Slashdot - Tue, 17/05/2022 - 23:50
Apple today informed developers that it is implementing a new subscription feature that will allow customers to be charged automatically when an app's subscription price goes up, which is not the way that subscriptions work at the current time. MacRumors reports: Right now, customers must explicitly agree to a pricing change when the cost of a subscription increases through an "Agree to New Price" interface. If a customer does not tap on agree when the warning comes up, their subscription is automatically canceled, but that's changing.
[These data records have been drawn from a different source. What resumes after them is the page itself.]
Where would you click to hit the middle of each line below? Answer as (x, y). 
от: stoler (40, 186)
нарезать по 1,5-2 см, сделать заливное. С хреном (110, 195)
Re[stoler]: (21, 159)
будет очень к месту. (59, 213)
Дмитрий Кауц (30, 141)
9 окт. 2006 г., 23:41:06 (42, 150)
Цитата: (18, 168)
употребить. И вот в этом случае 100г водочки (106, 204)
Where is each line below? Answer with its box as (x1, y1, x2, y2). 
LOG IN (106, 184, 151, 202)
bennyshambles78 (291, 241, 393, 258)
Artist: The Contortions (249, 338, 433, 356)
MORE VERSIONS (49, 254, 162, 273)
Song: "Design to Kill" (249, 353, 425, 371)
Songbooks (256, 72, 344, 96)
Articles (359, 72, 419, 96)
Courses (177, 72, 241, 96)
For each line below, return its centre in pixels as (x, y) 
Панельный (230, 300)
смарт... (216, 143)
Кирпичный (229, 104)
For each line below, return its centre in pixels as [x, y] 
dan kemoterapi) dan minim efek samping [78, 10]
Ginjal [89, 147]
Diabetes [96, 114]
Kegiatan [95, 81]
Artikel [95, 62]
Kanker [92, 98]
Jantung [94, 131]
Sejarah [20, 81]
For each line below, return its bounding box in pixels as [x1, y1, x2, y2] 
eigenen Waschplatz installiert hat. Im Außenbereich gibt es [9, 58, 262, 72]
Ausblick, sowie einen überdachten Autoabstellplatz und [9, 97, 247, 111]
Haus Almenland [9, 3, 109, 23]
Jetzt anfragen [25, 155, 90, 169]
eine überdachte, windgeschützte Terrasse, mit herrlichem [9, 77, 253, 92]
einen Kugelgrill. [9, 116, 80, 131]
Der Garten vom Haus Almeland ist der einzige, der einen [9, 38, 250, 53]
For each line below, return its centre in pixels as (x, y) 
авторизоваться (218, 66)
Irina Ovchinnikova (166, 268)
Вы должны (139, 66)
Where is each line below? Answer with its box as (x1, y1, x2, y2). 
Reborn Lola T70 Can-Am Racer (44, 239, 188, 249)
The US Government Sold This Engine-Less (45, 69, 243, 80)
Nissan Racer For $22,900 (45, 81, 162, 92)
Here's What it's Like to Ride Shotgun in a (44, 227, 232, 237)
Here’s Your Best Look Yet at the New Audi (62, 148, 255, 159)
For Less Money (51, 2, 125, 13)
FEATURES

Going forward, developers will be able to increase the price of a subscription and have it auto renew, with customers simply being informed rather than needing to outright agree. Apple says that "under specific conditions and with advance user notice" developers can offer an auto-renewable subscription price increase without the user needing to take action and without their subscription being impacted. There are specific limits that Apple is placing on developers to make sure this functionality is not abused. A pricing increase cannot occur more than once per year, and it cannot exceed $5 and 50 percent of the subscription price, or $50 and 50 percent for an annual subscription price. Apple says that it will always notify users of the pricing increase in advance, via email, push notification, and a message within the app. Apple will also provide instructions on how to view, manage, and cancel subscriptions. [...] In situations where prices increase more often than once a year or exceed Apple's thresholds, subscribers will need to opt in as usual before the pricing increase is applied. Apple says that this will also happen in territories where the law requires it.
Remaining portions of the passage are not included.